## Problem statement
Whenever a line in the records below holds the string "into", copy it out.

## Data for analysis
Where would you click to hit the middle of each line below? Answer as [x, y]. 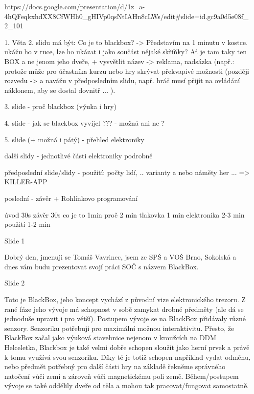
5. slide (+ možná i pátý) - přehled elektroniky [74, 139]
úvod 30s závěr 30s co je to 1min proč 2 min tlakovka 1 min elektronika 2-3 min [125, 214]
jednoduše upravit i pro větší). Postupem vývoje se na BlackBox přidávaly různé [125, 318]
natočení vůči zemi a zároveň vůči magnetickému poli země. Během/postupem [122, 376]
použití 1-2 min [27, 224]
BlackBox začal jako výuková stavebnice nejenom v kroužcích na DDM [110, 338]
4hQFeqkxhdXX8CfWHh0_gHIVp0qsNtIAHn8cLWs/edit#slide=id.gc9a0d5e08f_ [127, 16]
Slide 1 [15, 240]
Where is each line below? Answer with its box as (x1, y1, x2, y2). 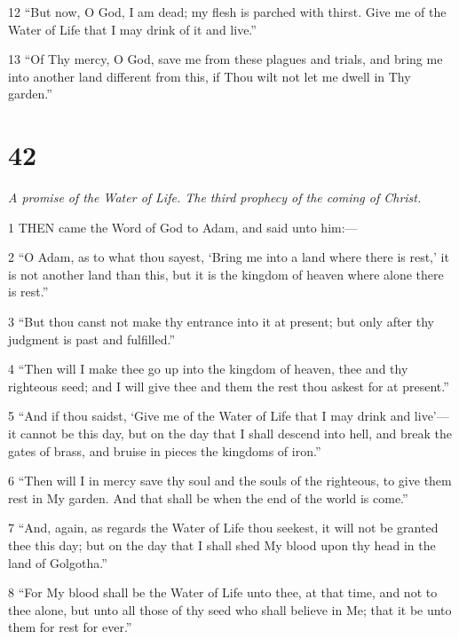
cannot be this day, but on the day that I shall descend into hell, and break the (20, 424, 453, 443)
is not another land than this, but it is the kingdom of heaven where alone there (8, 264, 444, 283)
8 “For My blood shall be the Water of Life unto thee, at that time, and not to (8, 583, 438, 602)
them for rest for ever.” (8, 618, 132, 636)
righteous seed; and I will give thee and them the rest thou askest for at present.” (8, 376, 449, 395)
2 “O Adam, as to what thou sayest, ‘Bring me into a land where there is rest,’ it (8, 248, 449, 266)
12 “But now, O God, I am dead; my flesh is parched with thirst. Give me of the (8, 3, 447, 20)
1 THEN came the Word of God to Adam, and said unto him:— (8, 217, 358, 236)
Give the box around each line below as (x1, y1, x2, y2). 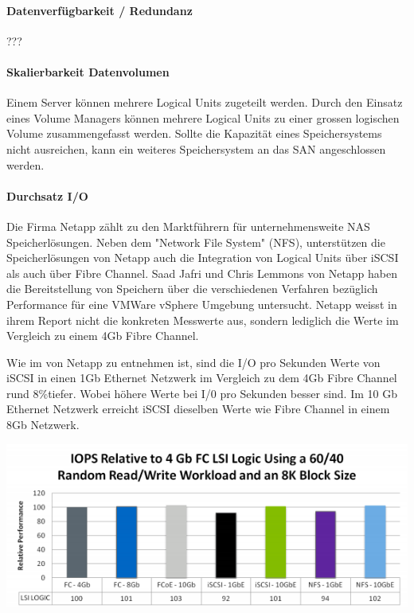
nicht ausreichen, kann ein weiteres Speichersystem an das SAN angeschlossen (6, 140, 386, 157)
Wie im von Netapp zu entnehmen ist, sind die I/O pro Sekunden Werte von (6, 353, 381, 370)
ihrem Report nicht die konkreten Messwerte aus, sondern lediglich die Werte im (6, 311, 399, 328)
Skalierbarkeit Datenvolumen (6, 63, 170, 80)
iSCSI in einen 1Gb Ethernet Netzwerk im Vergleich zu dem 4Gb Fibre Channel (6, 369, 397, 386)
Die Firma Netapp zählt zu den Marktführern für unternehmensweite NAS (6, 217, 370, 234)
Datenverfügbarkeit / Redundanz (6, 2, 193, 18)
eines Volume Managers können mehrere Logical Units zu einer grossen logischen (6, 109, 400, 126)
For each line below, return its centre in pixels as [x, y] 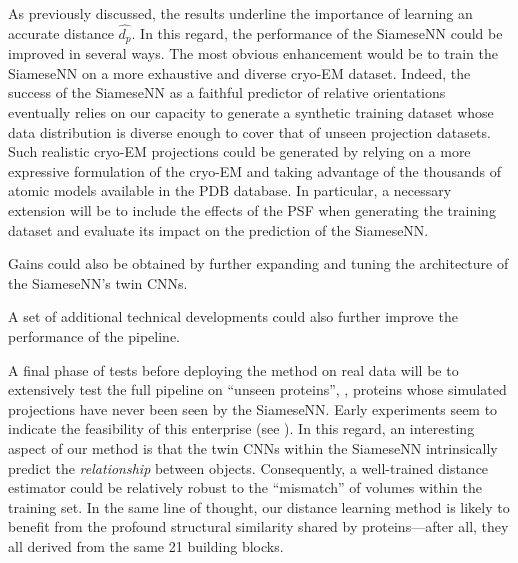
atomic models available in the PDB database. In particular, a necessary [230, 190]
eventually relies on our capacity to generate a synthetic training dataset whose [251, 112]
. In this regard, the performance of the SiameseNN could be [317, 32]
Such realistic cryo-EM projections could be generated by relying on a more [239, 151]
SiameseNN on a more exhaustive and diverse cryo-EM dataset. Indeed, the [239, 72]
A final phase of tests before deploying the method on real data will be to [233, 369]
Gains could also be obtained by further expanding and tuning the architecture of [258, 263]
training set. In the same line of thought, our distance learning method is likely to [259, 506]

## Response
cannot be this day, but on the day that I shall descend into hell, and break the (20, 424, 453, 443)
2 “O Adam, as to what thou sayest, ‘Bring me into a land where there is rest,’ it (8, 248, 449, 266)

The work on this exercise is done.